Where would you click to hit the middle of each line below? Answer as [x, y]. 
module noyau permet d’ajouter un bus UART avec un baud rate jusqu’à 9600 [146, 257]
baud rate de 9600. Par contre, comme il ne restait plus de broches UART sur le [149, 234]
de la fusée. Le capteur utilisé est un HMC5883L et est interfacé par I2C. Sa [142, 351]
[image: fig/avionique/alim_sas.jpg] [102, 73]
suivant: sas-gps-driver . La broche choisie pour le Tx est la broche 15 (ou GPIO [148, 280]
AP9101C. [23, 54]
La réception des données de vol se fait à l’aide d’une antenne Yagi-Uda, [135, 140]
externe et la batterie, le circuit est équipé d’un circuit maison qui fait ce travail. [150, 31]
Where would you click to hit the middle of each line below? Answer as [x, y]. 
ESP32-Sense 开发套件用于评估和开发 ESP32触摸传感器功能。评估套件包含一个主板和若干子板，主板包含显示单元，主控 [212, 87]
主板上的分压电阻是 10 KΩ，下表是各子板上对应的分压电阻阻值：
--------
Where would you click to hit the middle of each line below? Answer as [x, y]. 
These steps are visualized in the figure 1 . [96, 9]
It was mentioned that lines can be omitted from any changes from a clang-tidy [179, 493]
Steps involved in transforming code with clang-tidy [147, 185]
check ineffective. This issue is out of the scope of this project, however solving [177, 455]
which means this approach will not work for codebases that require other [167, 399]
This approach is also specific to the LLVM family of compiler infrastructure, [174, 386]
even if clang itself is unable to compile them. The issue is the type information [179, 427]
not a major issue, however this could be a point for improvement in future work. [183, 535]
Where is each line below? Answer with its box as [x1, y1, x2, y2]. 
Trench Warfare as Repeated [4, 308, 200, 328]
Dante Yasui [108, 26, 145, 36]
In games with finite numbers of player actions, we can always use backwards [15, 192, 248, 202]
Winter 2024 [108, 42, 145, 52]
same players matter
--------
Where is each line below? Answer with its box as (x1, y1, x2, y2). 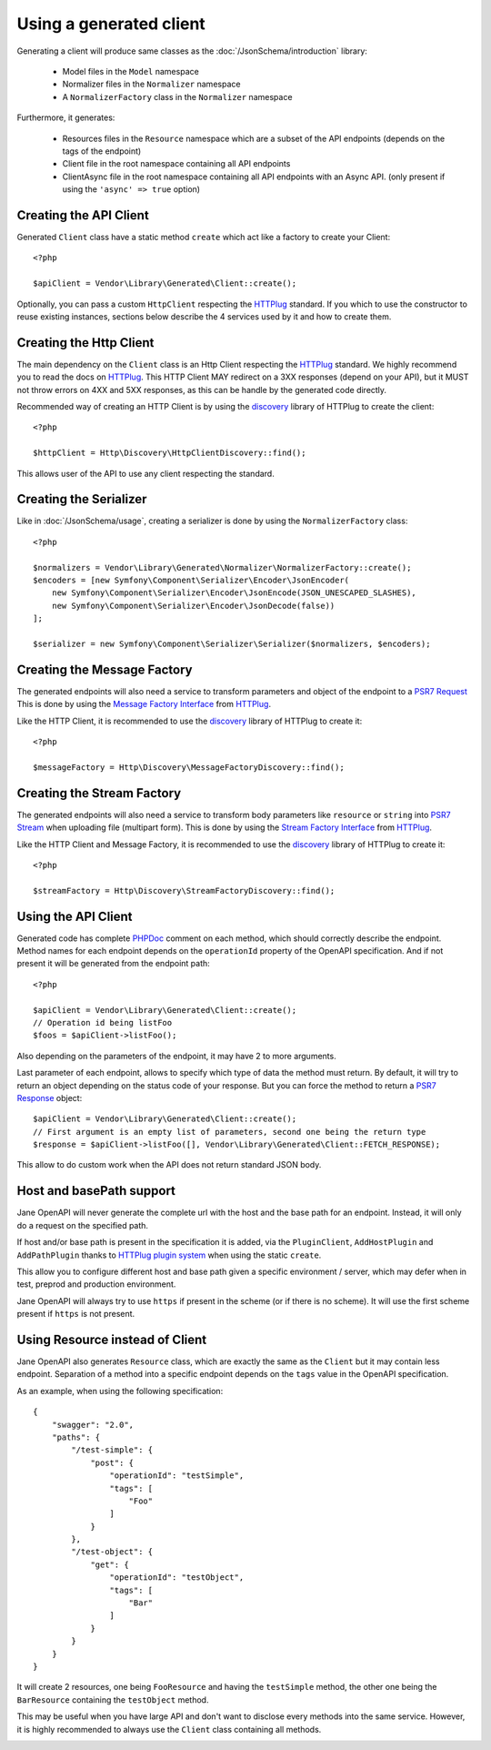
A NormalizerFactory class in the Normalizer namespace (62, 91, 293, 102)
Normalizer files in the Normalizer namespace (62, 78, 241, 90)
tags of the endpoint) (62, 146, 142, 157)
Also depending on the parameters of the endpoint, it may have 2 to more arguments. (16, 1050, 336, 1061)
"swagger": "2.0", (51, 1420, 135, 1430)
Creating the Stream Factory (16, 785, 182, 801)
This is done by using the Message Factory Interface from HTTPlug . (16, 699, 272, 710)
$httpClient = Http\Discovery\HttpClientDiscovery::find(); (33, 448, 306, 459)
--------
From the data above, output only the lines between the line containing "check ineffective. This" and the line containing "even if clang", inclusive, exactly as written.

check ineffective. This issue is out of the scope of this project, however solving [177, 455]
which means this approach will not work for codebases that require other [167, 399]
This approach is also specific to the LLVM family of compiler infrastructure, [174, 386]
even if clang itself is unable to compile them. The issue is the type information [179, 427]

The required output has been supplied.